**ABOUT THIS TASK**.
Word for word, restate the lines from the one holding "Base Type [22, 84]" through the end of the data below, including both endpoints and nothing more.

**EXTRACTED MATERIAL**.
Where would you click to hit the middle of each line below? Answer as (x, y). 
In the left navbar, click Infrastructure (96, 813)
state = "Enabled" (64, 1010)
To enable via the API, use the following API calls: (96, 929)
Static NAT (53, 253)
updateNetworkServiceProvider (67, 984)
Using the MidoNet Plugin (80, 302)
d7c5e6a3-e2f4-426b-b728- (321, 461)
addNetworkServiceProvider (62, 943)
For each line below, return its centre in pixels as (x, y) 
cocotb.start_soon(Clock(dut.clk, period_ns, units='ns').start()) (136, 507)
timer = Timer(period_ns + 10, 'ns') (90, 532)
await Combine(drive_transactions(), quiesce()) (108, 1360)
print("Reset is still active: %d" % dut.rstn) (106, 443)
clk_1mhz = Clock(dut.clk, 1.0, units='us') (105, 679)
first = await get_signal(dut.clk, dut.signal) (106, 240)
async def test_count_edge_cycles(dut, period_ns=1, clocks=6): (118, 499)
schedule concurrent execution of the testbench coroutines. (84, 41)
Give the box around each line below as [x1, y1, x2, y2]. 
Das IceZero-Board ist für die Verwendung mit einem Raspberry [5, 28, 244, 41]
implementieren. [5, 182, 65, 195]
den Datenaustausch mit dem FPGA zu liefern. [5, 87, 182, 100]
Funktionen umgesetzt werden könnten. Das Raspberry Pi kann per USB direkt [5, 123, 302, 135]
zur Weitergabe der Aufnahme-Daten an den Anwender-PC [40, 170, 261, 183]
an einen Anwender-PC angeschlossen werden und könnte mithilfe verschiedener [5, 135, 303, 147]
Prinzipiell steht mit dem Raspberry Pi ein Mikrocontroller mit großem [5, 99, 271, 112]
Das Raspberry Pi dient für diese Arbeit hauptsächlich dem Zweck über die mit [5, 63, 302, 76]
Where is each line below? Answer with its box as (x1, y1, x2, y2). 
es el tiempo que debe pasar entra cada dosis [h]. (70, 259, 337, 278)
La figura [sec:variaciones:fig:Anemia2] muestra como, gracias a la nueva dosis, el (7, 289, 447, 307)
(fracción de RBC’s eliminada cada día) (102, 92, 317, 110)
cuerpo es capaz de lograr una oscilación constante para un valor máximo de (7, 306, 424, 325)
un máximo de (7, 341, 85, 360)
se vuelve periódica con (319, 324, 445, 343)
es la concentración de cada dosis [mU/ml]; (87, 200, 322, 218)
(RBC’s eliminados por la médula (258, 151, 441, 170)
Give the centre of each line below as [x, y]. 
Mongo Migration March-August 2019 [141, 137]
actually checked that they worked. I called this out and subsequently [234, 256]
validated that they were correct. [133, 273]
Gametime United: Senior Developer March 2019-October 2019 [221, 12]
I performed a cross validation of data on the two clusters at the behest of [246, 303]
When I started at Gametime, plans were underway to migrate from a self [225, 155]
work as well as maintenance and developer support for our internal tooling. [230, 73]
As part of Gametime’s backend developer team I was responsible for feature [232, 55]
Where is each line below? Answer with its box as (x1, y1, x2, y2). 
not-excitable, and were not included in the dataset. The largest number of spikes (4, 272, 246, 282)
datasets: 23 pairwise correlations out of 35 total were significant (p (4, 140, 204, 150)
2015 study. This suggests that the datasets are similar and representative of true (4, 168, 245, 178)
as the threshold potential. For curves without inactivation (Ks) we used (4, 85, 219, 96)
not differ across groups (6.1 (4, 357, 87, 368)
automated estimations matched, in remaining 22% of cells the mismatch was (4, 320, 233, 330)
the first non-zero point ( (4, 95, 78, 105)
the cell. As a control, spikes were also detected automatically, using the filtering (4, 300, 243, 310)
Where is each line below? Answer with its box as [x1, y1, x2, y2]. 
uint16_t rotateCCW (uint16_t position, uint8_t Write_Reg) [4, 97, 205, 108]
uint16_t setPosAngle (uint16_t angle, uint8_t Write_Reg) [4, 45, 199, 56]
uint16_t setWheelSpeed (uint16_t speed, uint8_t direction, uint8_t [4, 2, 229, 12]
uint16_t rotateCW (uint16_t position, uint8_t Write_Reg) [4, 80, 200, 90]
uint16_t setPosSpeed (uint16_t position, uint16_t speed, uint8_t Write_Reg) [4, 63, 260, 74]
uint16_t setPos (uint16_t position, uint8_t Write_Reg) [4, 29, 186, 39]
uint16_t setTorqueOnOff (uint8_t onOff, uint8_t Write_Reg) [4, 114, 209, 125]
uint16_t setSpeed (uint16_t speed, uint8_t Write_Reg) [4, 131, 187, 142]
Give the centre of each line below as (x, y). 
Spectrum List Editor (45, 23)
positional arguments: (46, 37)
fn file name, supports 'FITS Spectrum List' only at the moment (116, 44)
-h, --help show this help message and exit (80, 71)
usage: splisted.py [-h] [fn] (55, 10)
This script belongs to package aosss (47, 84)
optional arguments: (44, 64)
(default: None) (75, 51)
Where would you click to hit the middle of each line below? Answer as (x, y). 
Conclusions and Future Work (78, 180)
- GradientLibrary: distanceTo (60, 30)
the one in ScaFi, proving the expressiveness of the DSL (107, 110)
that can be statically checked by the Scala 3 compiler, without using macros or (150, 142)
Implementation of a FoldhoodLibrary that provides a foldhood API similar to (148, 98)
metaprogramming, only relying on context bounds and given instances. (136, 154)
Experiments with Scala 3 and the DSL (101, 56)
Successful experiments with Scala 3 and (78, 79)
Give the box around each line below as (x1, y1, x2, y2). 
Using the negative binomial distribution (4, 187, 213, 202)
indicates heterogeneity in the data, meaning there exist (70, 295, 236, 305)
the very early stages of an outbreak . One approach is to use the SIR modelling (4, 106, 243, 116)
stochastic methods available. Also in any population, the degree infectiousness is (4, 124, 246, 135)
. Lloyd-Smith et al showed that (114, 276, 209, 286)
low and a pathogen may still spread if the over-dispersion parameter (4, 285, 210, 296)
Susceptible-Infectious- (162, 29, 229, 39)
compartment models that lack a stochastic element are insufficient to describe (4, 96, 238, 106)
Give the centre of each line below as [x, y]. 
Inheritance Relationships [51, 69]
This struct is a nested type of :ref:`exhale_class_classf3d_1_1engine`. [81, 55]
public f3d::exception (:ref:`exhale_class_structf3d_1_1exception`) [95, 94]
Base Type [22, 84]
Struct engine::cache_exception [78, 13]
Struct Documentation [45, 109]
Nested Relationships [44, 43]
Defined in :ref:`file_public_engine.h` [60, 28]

**SOLUTION BELOW**.
Base Type [22, 84]
Struct engine::cache_exception [78, 13]
Struct Documentation [45, 109]
Nested Relationships [44, 43]
Defined in :ref:`file_public_engine.h` [60, 28]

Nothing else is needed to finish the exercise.